▶ **Work to complete**: From the line with "if '_datasets_config' not" through the line with "from .model import Model (22, 960, 99, 967)", repeat the entries verbatim, both end lines included, and add nothing.

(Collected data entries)
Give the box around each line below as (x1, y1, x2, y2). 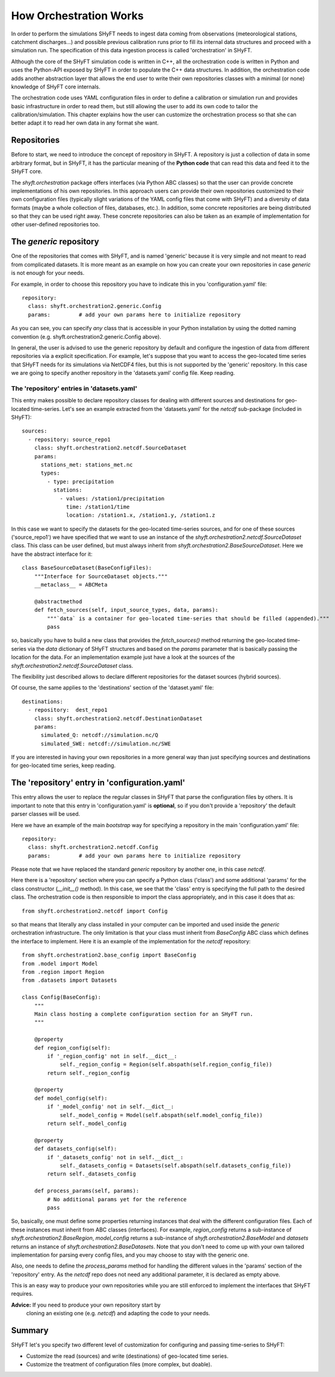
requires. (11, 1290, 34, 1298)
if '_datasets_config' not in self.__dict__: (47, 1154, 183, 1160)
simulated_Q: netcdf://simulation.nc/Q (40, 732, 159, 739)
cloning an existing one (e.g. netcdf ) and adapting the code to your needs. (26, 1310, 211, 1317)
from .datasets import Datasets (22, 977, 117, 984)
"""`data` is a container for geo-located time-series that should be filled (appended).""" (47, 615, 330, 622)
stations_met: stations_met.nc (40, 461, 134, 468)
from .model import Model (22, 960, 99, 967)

---

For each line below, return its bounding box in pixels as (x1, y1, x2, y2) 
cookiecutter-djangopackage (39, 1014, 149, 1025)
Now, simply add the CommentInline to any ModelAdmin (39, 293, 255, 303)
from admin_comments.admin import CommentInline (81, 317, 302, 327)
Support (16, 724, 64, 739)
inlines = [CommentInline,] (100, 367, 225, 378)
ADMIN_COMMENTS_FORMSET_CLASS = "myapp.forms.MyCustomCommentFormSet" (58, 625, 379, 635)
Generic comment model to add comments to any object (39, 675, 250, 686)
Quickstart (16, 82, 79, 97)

▶ **Completed exercise**:
if '_datasets_config' not in self.__dict__: (47, 1154, 183, 1160)
simulated_Q: netcdf://simulation.nc/Q (40, 732, 159, 739)
cloning an existing one (e.g. netcdf ) and adapting the code to your needs. (26, 1310, 211, 1317)
from .datasets import Datasets (22, 977, 117, 984)
"""`data` is a container for geo-located time-series that should be filled (appended).""" (47, 615, 330, 622)
stations_met: stations_met.nc (40, 461, 134, 468)
from .model import Model (22, 960, 99, 967)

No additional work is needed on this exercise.